A Câmara Municipal de Anadia acaba de ser absolvida de uma providência cautelar interposta pela Quercus, que impediu a realização de uma hasta pública de venda de lotes na novíssima Zona Industrial de Vilarinho do Bairro (ZIVB).

A Quercus argumentava que a autarquia anadiense deveria ter efetuado um Plano de Pormenor para a zona abrangida, assim como a necessidade de um Estudo de Impacto Ambiental e a desafetação da Reserva Ecológica Nacional. Agora, o Tribunal Administrativo e Fiscal de Aveiro veio dar razão aos argumentos da Câmara Municipal de Anadia de que nenhuma destas diligências era necessária. A Providência Cautelar caiu, literalmente, “em saco roto”.

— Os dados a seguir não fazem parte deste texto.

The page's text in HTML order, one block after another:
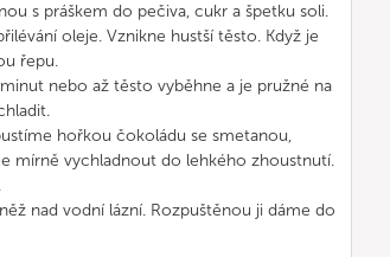
s práškem do pečiva, cukr a špetku soli.
oleje. Vznikne hustší těsto. Když je
řepu.
nebo až těsto vyběhne a je pružné na
hořkou čokoládu se smetanou,
mírně vychladnout do lehkého zhoustnutí.
nad vodní lázní. Rozpuštěnou ji dáme do
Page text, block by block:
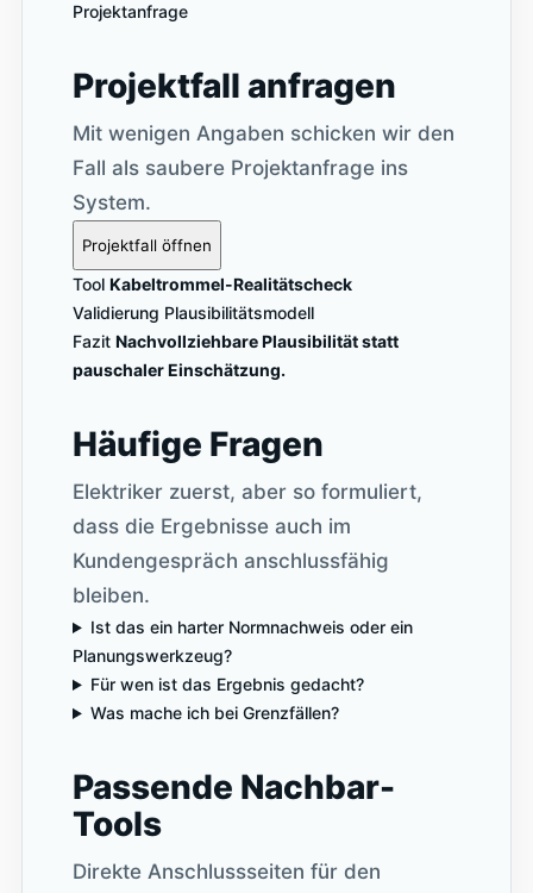
Projektanfrage
Projektfall anfragen
Mit wenigen Angaben schicken wir den
Fall als saubere Projektanfrage ins
System.
Projektfall öffnen
Tool Kabeltrommel-Realitätscheck
Validierung Plausibilitätsmodell
Fazit Nachvollziehbare Plausibilität statt
pauschaler Einschätzung.
Häufige Fragen
Elektriker zuerst, aber so formuliert,
dass die Ergebnisse auch im
Kundengespräch anschlussfähig
bleiben.
Ist das ein harter Normnachweis oder ein
Planungswerkzeug?
Für wen ist das Ergebnis gedacht?
Was mache ich bei Grenzfällen?
Passende Nachbar-
Tools
Direkte Anschlussseiten für den
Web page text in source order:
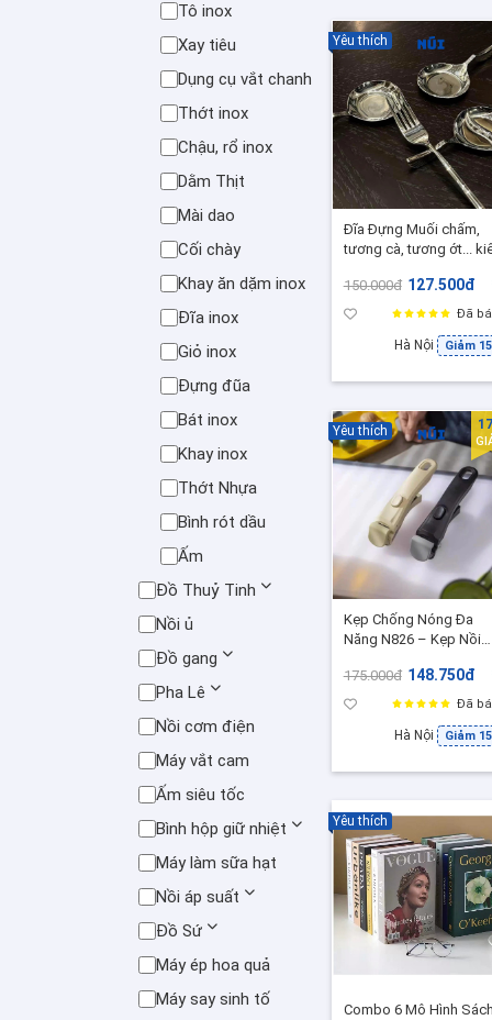
Tô inox
Xay tiêu
Dụng cụ vắt chanh
Thớt inox
Chậu, rổ inox
Dằm Thịt
Mài dao
Cối chày
Khay ăn dặm inox
Đĩa inox
Giỏ inox
Đựng đũa
Bát inox
Khay inox
Thớt Nhựa
Bình rót dầu
Ấm
Đồ Thuỷ Tinh
Nồi ủ
Đồ gang
Pha Lê
Nồi cơm điện
Máy vắt cam
Ấm siêu tốc
Bình hộp giữ nhiệt
Máy làm sữa hạt
Nồi áp suất
Đồ Sứ
Máy ép hoa quả
Máy say sinh tố
Đĩa Đựng Muối chấm,
tương cà, tương ớt...
cấp
150.000đ 127.500đ
Đã
Hà Nội Giảm
Yêu thích
Kẹp Chống Nóng Đa
Năng N826 – Kẹp Nồi
Silicon, Dài 19cm, Chắc
Chắn, Tiện Lợi
175.000đ 148.750đ
Đã
Hà Nội Giảm
Yêu thích
Combo 6 Mô Hình Sách
Yêu thích

Litério Marques, presidente da Câmara Municipal de Anadia, diz não entender o que “move alguns dos elementos da Quercus nestas questões”. “As atitudes são desconcertantes que a gente fica completamente admirada como é possível”, afirma o autarca, sublinhando que “era importante que a Quercus pagasse as custas nestes processos”.
O autarca diz não entender o que moveu a Quercus a avançar com a providência cautelar. “Só se fosse louco é que faria obras que enfermassem de qualquer irregularidade.”

Agora, Litério Marques vai equacionar a responsabilização da Quercus, uma vez que “neste intervalo de tempo, que mediou a decisão da providência cautelar, os lotes não foram vendidos e as infraestruturas foram vandalizadas”.
Este responsável explica ainda que “os factos que se deram como provados pelo tribunal, resultaram essencialmente dos depoimentos das testemunhas ouvidas em audiência, os quais mostraram conhecimento direto dos factos, embora a testemunha oferecida pela Quercus já não fosse ao local há cerca de um ano, não se mostrando neste data, completamente atualizada quanto às obras de preparação das infraestruturas já realizadas no local”.

Litério Marques afirma ainda que “a Quercus não sabe fazer contas, nomeadamente medições, uma vez que nem na área da Zona Industrial acertam. Ora a ZIVB não é constituída por cerca de 28,6 hectares, sendo que a área prevista e aprovada para o espaço industrial da planta de ordenamento do PDM de Anadia e em vigor é de 17,9 hectares. Dentro desta área, é que foi executado o loteamento industrial que abrange 8,3 hectares”.